A trial set for court in New Orleans on Jan. 9 is being delayed at the request of an attorney.
And what is the basis of that request? The trial was scheduled for the same day of the college football championship game, and she wants to be there in support of her alma mater, Louisiana State University
Of course, the court approved the request, as you can see in the official “Memorandum to Support” featured on this page. (See the full document by clicking here.)
Even better, this motion was approved before LSU was guaranteed a spot in the BCS bowl game. The court made it clear on the very same memorandum, though, that it knew LSU would be the winner in the recent SEC championship game against Georgia.

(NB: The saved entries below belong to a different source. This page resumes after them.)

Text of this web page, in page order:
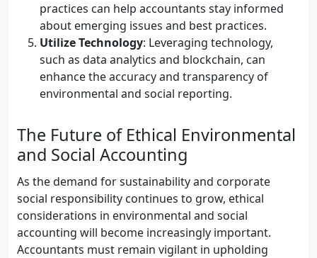
practices can help accountants stay informed
about emerging issues and best practices.
Utilize Technology: Leveraging technology,
such as data analytics and blockchain, can
enhance the accuracy and transparency of
environmental and social reporting.
The Future of Ethical Environmental
and Social Accounting
As the demand for sustainability and corporate
social responsibility continues to grow, ethical
considerations in environmental and social
accounting will become increasingly important.
Accountants must remain vigilant in upholding
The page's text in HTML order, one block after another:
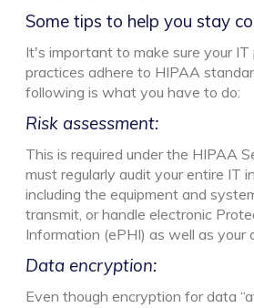
Some tips to help you stay
It's important to make sure your IT
practices adhere to HIPAA
following is what you have to do:
Risk assessment:
This is required under the HIPAA
must regularly audit your entire IT
including the equipment and
transmit, or handle electronic
Information (ePHI) as well as your
Data encryption:
Even though encryption for data
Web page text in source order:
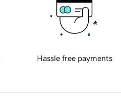
Hassle free payments
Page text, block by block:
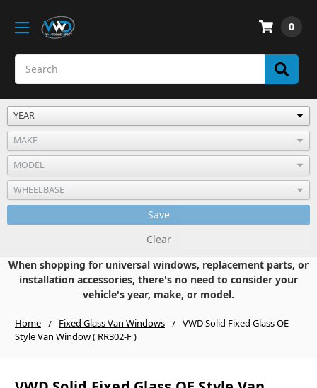
0
Save
Clear
When shopping for universal windows, replacement parts, or
installation accessories, there's no need to consider your
vehicle's year, make, or model.
Home Fixed Glass Van Windows
VWD Solid Fixed Glass OE
Style Van Window ( RR302-F )
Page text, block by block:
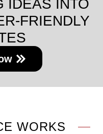
IDEAS INTO
FRIENDLY
WORKS
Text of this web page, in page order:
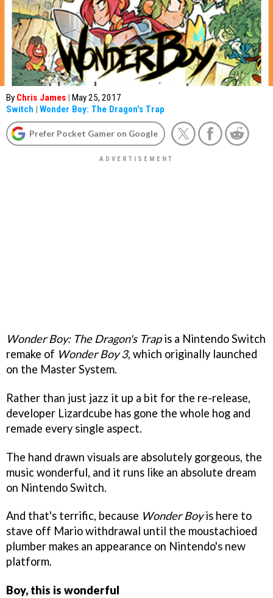
By Chris James | May 25, 2017
Switch | Wonder Boy: The Dragon's Trap
Prefer Pocket Gamer on Google
Wonder Boy: The Dragon's Trapis a Nintendo Switch
remake of Wonder Boy 3, which originally launched
on the Master System.
Rather than just jazz it up a bit for the re-release,
developer Lizardcube has gone the whole hog and
remade every single aspect.
The hand drawn visuals are absolutely gorgeous, the
music wonderful, and it runs like an absolute dream
on Nintendo Switch.
And that's terrific, because Wonder Boyis here to
stave off Mario withdrawal until the moustachioed
plumber makes an appearance on Nintendo's new
platform.
Boy, this is wonderful
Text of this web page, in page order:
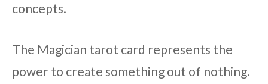
concepts.
The Magician tarot card represents the
power to create something out of nothing.
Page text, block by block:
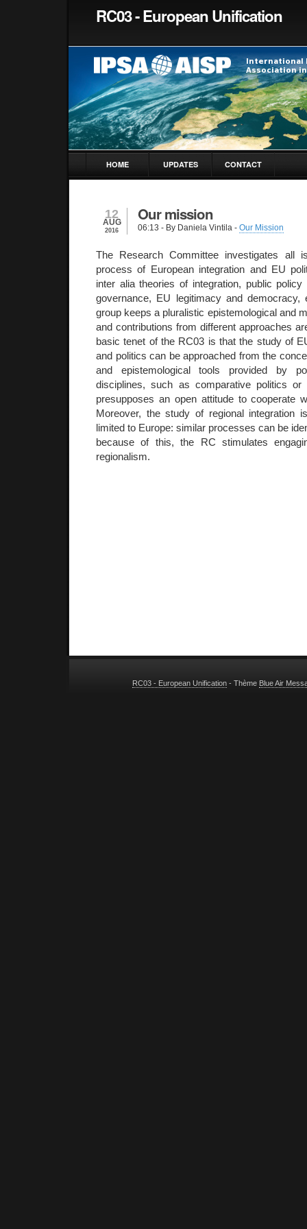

This is the explanatory footnote offered by the court in its issuance of approval:
“Undersigned counsel is aware the SEC Championship game is scheduled to be played tomorrow; however, there is no way that Georgia will beat LSU in the SEC Championship game; and even if such atrocities were to occur, which is denied, no poll voter in his/her right mind would allow Alabama and another team to play in the BCS National Championship game when LSU beat Alabama, and Alabama did not even play for their own conference championship. Therefore, undersigned counsel suggests that LSU is a proverbial ‘shoe in’. It is further noted that most commentators agree.”

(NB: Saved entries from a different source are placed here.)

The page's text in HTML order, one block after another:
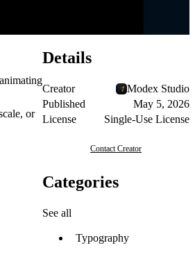
or
Details
Creator
Modex Studio
Published
May 5, 2026
License
Single-Use License
Contact Creator
Categories
See all
Typography
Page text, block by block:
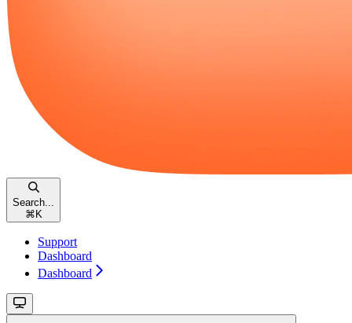
Search...
⌘ K
Support
Dashboard
Dashboard
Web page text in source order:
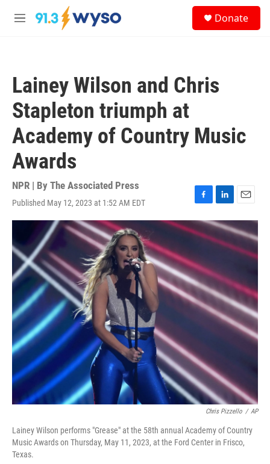
Skip to main content
M
Donate
Lainey Wilson and Chris
Stapleton triumph at
Academy of Country Music
Awards
NPR | By The Associated Press
Published May 12, 2023 at 1:52 AM EDT
F
a
c
e
o
o
k
L
i
n
k
I
n
E
m
a
i
l
Chris Pizzello / AP
Lainey Wilson performs "Grease" at the 58th annual Academy of Country
Music Awards on Thursday, May 11, 2023, at the Ford Center in Frisco,
Texas.
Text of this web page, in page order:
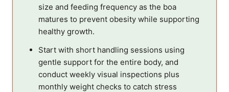
size and feeding frequency as the boa
matures to prevent obesity while supporting
healthy growth.
Start with short handling sessions using
gentle support for the entire body, and
conduct weekly visual inspections plus
monthly weight checks to catch stress

The attorney didn’t make the request for her own sake, either. As the memorandum notes: “One can not (sic) expect jurors … to attend and be attentive to the critical facts and law necessary for a fair trial on the same day of the Game.”
There’s even a precedent for this type of motion, too. The same request was made in a Louisiana court in 2007, prior to the 2008 BCS game, which was the last time LSU appeared in the championship.
As a native of the state (and an alumnus of a Louisiana school that had no football team), I’ve always been an LSU fan myself. I don’t think I’d have braved making such a request to a court, however, even with that precedent.